陸水一路往血花城靠近。


    不多時就感覺腳下的泥土出現了紅色。


    “血跡?”


    看了看腳下的紅色,他發現並不是真正的血跡,而是力量染紅的。


    屬於血魔的力量。


    魔修血塵,便是修血的強者。


    甚至都有可能是血修的創始人。


    遠古時期的那些人,沒幾個不是驚才豔豔。


    劍一,天機,姬尋,每一個都是走出自己區域的最頂尖的人物。


    古往今來第一人。


    同區域同領域至今還沒有一個人超越那些人。


    哪怕是劍修也還沒有人完全超越劍一。


    大長老還差一絲絲。


    差的並不是劍意,而是其他。


    劍一乃開創劍修一途創始人,或許有這一層關係。


    不過劍修由劍一而始,將由大長老走向輝煌巔峰。


    而大長老隻有一位,其他幾位領域,還無人可以超越。


    哪怕天機樓宇,也離天機太遠。


    如果天機死了,天機樓宇倒是有可能追上。


    奈何天機躲避劫難的能力,比誰都強。


    “少爺,前麵不遠處就是血花城了,暫時還進不去,沒有說具體進去的時間。


    不過應該就在這幾天。”真武開口解釋道。


    “血花城內部結構也沒什麽人知道,據說血花城是從地下冒出來的,近些日子才出現。

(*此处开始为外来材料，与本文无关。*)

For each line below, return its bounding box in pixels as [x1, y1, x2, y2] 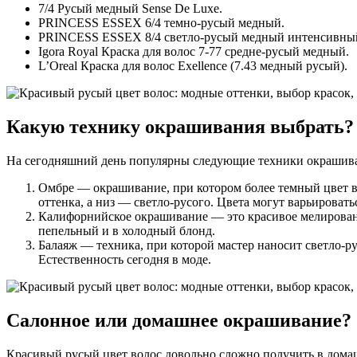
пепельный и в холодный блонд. [38, 224, 215, 238]
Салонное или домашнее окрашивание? [6, 310, 351, 331]
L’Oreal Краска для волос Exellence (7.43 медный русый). [38, 59, 347, 73]
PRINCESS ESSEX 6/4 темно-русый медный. [38, 16, 284, 30]
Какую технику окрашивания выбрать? [6, 116, 354, 138]
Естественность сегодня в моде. [38, 253, 211, 267]
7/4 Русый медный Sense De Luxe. [38, 2, 222, 16]
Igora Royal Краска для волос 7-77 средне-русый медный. [38, 45, 349, 59]
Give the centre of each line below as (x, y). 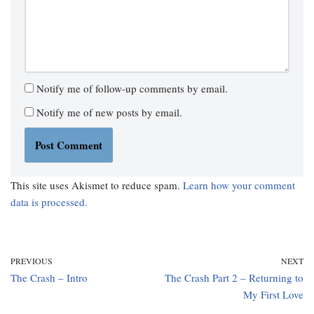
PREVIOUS (32, 261)
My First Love (273, 294)
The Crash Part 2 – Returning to (234, 278)
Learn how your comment (239, 185)
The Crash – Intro (49, 278)
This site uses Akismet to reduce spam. (97, 185)
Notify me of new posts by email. (109, 112)
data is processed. (49, 202)
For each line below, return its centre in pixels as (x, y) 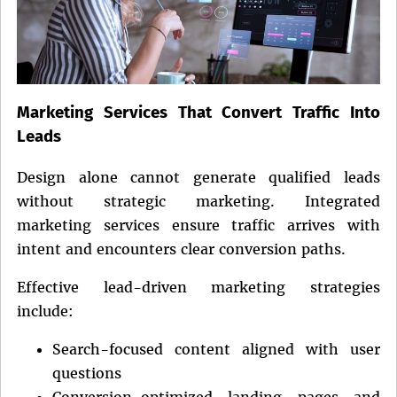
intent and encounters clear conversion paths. (181, 249)
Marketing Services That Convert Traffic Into (198, 112)
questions (87, 373)
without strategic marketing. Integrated (198, 201)
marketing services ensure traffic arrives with (198, 225)
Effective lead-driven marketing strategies (198, 287)
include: (45, 311)
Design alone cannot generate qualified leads (198, 177)
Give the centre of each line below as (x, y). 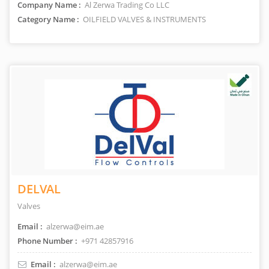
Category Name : (48, 19)
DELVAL (39, 189)
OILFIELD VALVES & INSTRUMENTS (144, 19)
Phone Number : (47, 241)
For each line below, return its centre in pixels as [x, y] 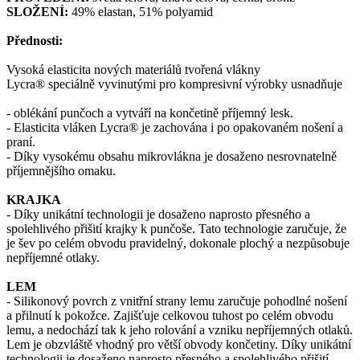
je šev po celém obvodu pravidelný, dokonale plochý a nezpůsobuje [178, 243]
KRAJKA [34, 200]
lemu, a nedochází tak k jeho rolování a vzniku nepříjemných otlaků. [180, 330]
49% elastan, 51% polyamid [141, 12]
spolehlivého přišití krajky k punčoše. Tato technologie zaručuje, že [176, 229]
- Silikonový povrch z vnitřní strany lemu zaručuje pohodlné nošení [177, 301]
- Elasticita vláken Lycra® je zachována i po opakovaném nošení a [175, 128]
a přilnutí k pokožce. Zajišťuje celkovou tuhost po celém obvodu [170, 316]
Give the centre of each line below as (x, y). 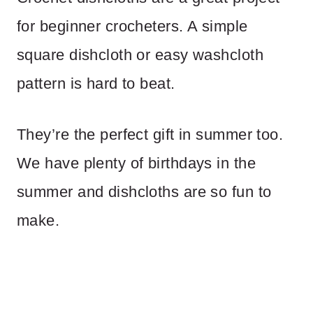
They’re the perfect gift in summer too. (150, 134)
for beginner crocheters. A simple (132, 26)
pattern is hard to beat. (96, 83)
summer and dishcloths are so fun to (144, 191)
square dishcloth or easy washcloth (140, 54)
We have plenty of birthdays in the (136, 163)
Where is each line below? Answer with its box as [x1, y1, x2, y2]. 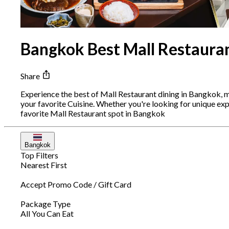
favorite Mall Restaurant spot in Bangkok [20, 108, 165, 119]
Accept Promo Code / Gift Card [20, 179, 131, 190]
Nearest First [20, 160, 67, 170]
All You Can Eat [20, 209, 74, 219]
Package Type [20, 199, 71, 209]
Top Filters [20, 150, 58, 161]
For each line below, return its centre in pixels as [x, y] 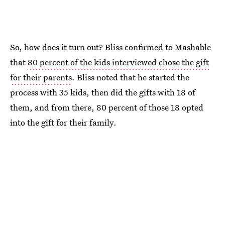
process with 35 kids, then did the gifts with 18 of [103, 92]
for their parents [41, 77]
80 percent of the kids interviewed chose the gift [118, 62]
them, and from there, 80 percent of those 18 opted [107, 107]
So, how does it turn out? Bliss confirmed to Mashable [110, 47]
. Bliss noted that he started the [131, 77]
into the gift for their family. [63, 123]
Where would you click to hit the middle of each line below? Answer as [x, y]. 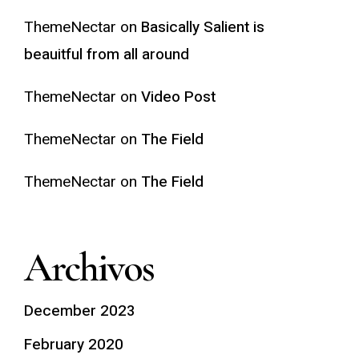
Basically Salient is [202, 27]
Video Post [178, 97]
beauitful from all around [106, 54]
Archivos [89, 268]
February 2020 [73, 345]
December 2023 [79, 311]
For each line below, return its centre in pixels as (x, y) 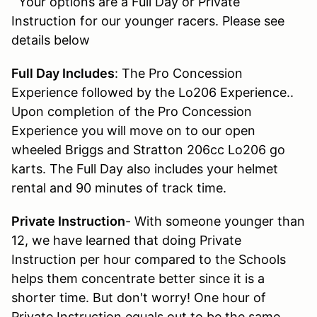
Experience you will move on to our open (133, 130)
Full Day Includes (63, 73)
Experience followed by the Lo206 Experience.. (152, 92)
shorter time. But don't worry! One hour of (139, 297)
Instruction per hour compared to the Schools (149, 259)
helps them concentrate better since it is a (138, 278)
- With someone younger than (215, 221)
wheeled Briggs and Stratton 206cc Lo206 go (148, 149)
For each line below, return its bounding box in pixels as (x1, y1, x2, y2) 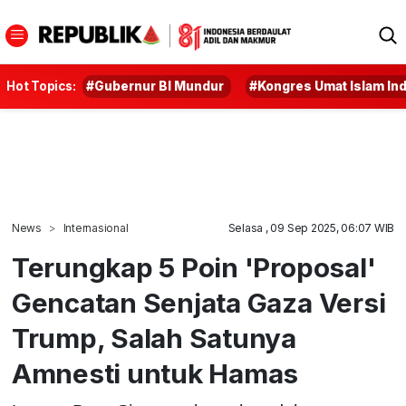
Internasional (63, 221, 129, 235)
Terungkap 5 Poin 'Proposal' (11, 251, 376, 284)
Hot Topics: (6, 79, 76, 93)
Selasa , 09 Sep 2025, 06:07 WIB (227, 221, 395, 235)
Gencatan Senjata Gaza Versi (11, 286, 386, 319)
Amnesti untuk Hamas (11, 357, 299, 390)
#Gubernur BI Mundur (86, 79, 225, 93)
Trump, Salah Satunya (11, 322, 297, 354)

    以往這裏並沒有城,而關於魔修至尊的事,魔修也沒有傳出更多。


    不確定是魔修缺乏記載,還是沒有記載。”真靈在一邊補充。


    陸水點頭,沒有說話。


    前方的土地開始變成紅色,而且有氣息溢出。


    在血紅的土地上前進了許久,陸水終於看到了血花城。


    來到這裏眼睛看到的世界,幾乎是血紅色的。


    而血花城更是如此。


    那是被血紅高牆圍成的一座城,高城不知道是什麽材質,但是上麵仿佛有血水流動。


    城不小,但並不規則,或者說形狀有些怪異。


    如同一顆心髒。


    外麵血水流動,如同在告知他人這城活著。


    “什麽品位?”陸水心中有些詫異。


    魔修血塵弄這亂七八糟的城給自己住,真的舒服嗎?


    不過魔修的腦子怎麽想的,他真不知道。


    魔修之所以被叫魔修,功法是一回事,實際上大部分人劍走偏鋒,性格並不健全。


    當然,不是魔修,性格也不一定健全。


    人總是有弱點的。


    隻是通常不覺得自己性格缺陷。


    不說心性了得,但是大部分人都覺得自己是正常的。


    比如陸水他自己。


    他覺得自己挺正常的,慕雪卻覺得他有病。


    他還覺得慕雪有病呢,慕雪就覺得她自己很正常。


    意見不同就要動手。


    還說自己沒病。


    不過魔修大多約束力差一些,所以總不被待見。


    在陸水看來,魔道隻是不同的路,並不是善惡的體現。


    這種有弊端,一直覺得魔惡,他做好事都不好意思,隻能內心保持。


    而一直覺得道善,他做壞事都不好意思了,這不讓那不讓的,最後當了個偽君子。


    而大部分魔修覺得你說我惡了,那我就惡吧。


    大部分道修就是,所有人都要他善,最後架上去下不來,一生行善。


    回顧一生,幾家歡喜幾家愁。


    當然,這是普通人的想法,修真界中,魔修或者道修,差別不算大。


    合作並沒有什麽。


    道修嫁魔修,道修娶魔修,並沒有什麽。


    當然,魔修的名聲還是不好聽。


    不過隱天宗名聲也差,還有合歡宗。


    一群人想加入合歡宗,麵上說起又有所不恥。


    畢竟容易被誤解。


    “來這裏的人多嗎?”陸水開口問道。


    “不少,不過比秋雲小鎮的石門要少很多。”真武想了想繼續道:


    “應該不是這裏不被看重,而是最近修真界發生了太多事,大部分人都去了各個地方,所以修真界剩下的人比較少。”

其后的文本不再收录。